While you should refrain from talking to friends or family in order to avoid being constantly criticized or judged, if you have a friend whom you know with absolute certainty wouldn't betray your confidence, talk to him/her about your situation, and use him/her as emotional support whenever you feel yourself being brought down by the situation. Avoid turning to chemical crutches at any point to make it easier to emotionally and psychologically deal with it. Submerge yourself in personal and professional goals, and surround yourself with friends as often as you can, while you're not spending time with him.
Lastly, though you're his fantasy woman, and you should enjoy sex as freely as you can open up to him, never allow yourself to become his subservient doormat. You do not have to always be available at his beck and call. While you can pretend to do so sometimes, if you're in the mood to grant him an ego-boost, never let him take you for granted or violate boundaries which you would rather he didn't cross. Always practice safe sex by using contraceptives and protection since the last thing you and your psyche need at this point is an unwanted pregnancy.
Although you should tweak your looks and personality from time to time in order to accommodate his tastes better, don't let him change who you are on the inside. If you feel this becoming difficult, and you feel stronger emotions growing within yourself, we recommend ending matters right away. End the relationship on your terms rather than have yourself falling for him and then being pushed away because your emotions and feelings are inconvenient for him to deal with.
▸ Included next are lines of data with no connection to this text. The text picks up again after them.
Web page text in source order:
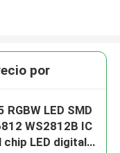
por
LED SMD
WS2812B IC
chip LED digital
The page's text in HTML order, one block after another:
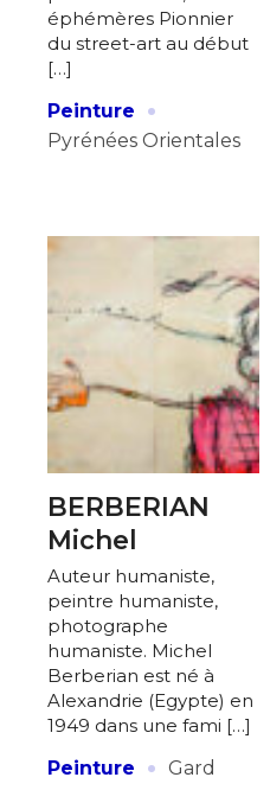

While your desire to cater and submit to his tastes where you can to make him feel better is laudable, never forget that your utmost duty is to yourself, not him. While you may care about him, may feel for him, or may even genuinely wish to help him or take care of him, remember that he thinks you're dispensable. So, take care at every turn to shield yourself from mental and psychological harm. There will be times when you may feel bad about the situation you're in, but you can't show any negative feelings while you're attempting to remain the perfect mistress. Whatever may have attracted you to him, and may be keeping you beside him, will also surely be available in someone else who's not already married and cheating on his spouse. You deserve someone who can provide you with a happy, healthy, loving and stable relationship.